Get the training you need

Prior sales experience isn't required to work at Vector. In fact, the company is simply committed to finding individuals who are eager to learn. We found out long ago that people we make prejudgments about and think are shy are actually some of our best salespeople, says Warren Macdougall, consultant at Vector.

Acting as the starting point for the young careers of students, Vector takes each of its new employees through a training session to learn all things sales.

It goes through the seven steps of the sale, says Warren. Building rapport is one of the biggest things in creating a relationship and what you could possibly sell from, and that's one of the things that they focus on greatly.

Only three days in length, the training session also emphasizes the importance of referrals and networking. It's not door-to-door sales, he explains. They have to get referrals. It's not necessarily cold calling, but it's warm calling from the referral list they get.

Communications is key

An important skill to take away with you in sales is the ability to communicate. For the sales team at Vector, building relationships with current and future clients is crucial.

When someone goes into a home and is giving a presentation, if that person happens to know people who haven't bought the product, networking to get those referrals is crucial for that salesperson to continue with being able to sell, explains Warren.

With Vector, their team members learn to always communicate and network with others, whether at an in-home presentation or out at a trade show. They're also reminded one important note: sales at Vector is not pushy.
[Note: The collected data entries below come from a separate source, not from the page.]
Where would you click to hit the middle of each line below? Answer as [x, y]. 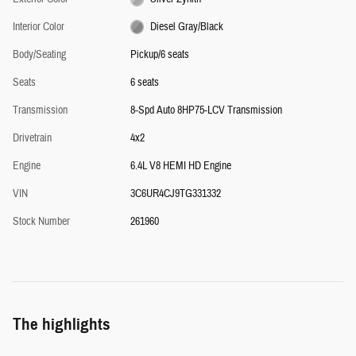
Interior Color [39, 27]
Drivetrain [32, 138]
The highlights [62, 324]
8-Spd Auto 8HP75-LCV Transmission [206, 110]
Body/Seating [39, 54]
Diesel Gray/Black [187, 27]
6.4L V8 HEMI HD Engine [180, 166]
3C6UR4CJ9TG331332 [175, 193]
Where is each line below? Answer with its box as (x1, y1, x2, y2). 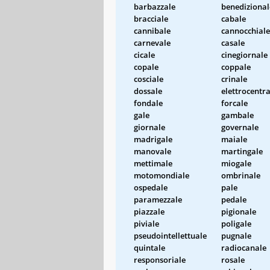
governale (221, 121, 259, 133)
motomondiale (134, 169, 189, 181)
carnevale (134, 37, 171, 48)
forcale (221, 97, 248, 108)
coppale (221, 61, 251, 72)
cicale (134, 49, 155, 60)
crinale (221, 73, 247, 84)
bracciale (134, 13, 168, 24)
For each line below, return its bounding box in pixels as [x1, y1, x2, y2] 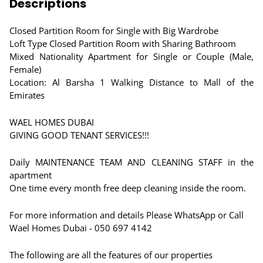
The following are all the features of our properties [9, 249, 213, 261]
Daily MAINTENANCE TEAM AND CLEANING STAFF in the [9, 156, 254, 168]
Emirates [9, 89, 45, 101]
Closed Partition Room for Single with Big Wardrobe [9, 25, 218, 36]
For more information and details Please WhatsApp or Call [9, 209, 244, 221]
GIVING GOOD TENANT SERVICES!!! [9, 129, 149, 141]
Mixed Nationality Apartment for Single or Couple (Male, [9, 50, 254, 62]
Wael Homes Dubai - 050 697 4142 [9, 222, 152, 234]
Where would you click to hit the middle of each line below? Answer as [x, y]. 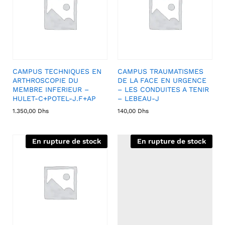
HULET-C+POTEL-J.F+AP [54, 98]
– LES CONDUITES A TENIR [163, 89]
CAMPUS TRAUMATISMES [160, 71]
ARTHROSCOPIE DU [45, 80]
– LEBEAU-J [138, 98]
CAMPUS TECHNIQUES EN [57, 71]
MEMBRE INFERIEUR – [51, 89]
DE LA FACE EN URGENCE [162, 80]
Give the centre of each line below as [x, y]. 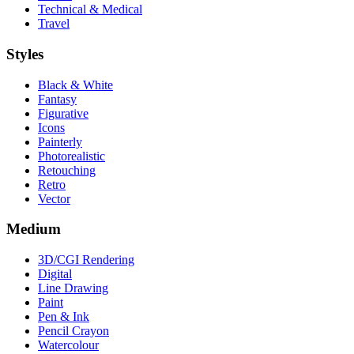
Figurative [63, 113]
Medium [34, 229]
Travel [54, 24]
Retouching [67, 170]
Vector [54, 198]
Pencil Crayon [73, 331]
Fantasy [57, 99]
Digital [55, 274]
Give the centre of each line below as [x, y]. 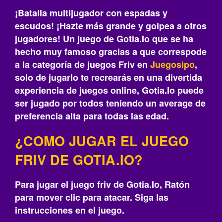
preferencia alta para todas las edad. [92, 116]
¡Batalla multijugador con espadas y [91, 13]
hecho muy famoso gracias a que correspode [111, 52]
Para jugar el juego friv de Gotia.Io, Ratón [102, 184]
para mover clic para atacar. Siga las [92, 197]
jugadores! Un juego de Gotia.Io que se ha [104, 39]
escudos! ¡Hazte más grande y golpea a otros [111, 26]
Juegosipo [172, 64]
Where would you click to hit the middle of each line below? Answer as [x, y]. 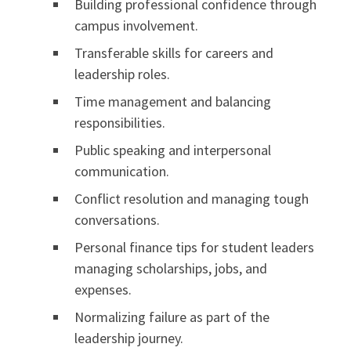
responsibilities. [120, 123]
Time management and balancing [173, 102]
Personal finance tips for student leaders [194, 248]
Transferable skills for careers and [174, 53]
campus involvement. [136, 26]
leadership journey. [129, 338]
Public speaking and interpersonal [173, 150]
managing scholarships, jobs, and [171, 269]
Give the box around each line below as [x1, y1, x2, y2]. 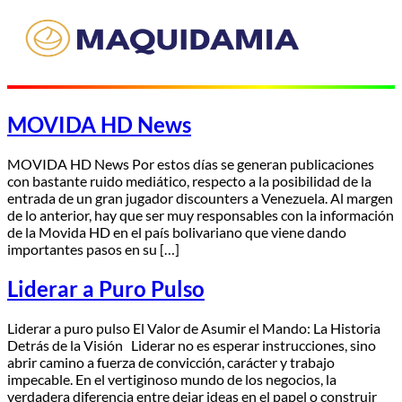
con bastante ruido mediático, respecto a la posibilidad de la [7, 171, 371, 189]
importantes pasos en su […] [7, 240, 179, 258]
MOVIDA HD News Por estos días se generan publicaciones [7, 154, 374, 172]
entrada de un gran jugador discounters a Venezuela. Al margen [7, 188, 393, 206]
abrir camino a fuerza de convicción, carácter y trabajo [7, 353, 335, 371]
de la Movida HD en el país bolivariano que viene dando [7, 223, 346, 240]
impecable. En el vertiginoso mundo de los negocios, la [7, 370, 336, 388]
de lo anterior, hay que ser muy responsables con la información [7, 205, 394, 223]
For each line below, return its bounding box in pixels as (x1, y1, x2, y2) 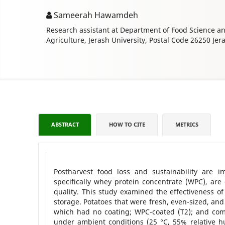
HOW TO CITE (108, 121, 145, 129)
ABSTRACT (51, 121, 79, 129)
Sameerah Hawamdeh (52, 10, 138, 21)
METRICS (175, 121, 198, 129)
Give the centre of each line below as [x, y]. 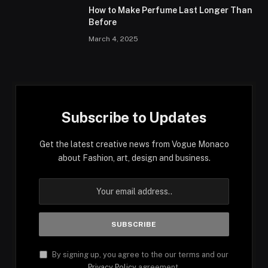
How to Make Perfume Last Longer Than [170, 10]
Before [103, 22]
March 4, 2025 [113, 39]
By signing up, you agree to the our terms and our [139, 254]
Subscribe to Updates [134, 117]
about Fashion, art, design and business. [134, 158]
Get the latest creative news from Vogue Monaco [134, 144]

People build a rapport in their own way, he says. They learn to talk with people, and then they talk to other people the way they want to be talked to. If they just do the basic things they learned in kindergarten, then they will be rewarded.

Room for growth

Vector prides itself on its ability and commitment to reward within. For a young person, that means launching their sales careers and opening their own business at Vector within a year, while still maintaining their responsibilities as a student.

They build their own teams throughout the summer months and sell until they go back to school, Warren explains. That's fantastic entrepreneurial experience for anyone.

And the avenues each salesperson can take are endless. If you want to be a sales professional and sell to corporate clients, you could do that, he continues. If you want to sell to residential clients, you can do that too. It's a nice situation that affords many different opportunities.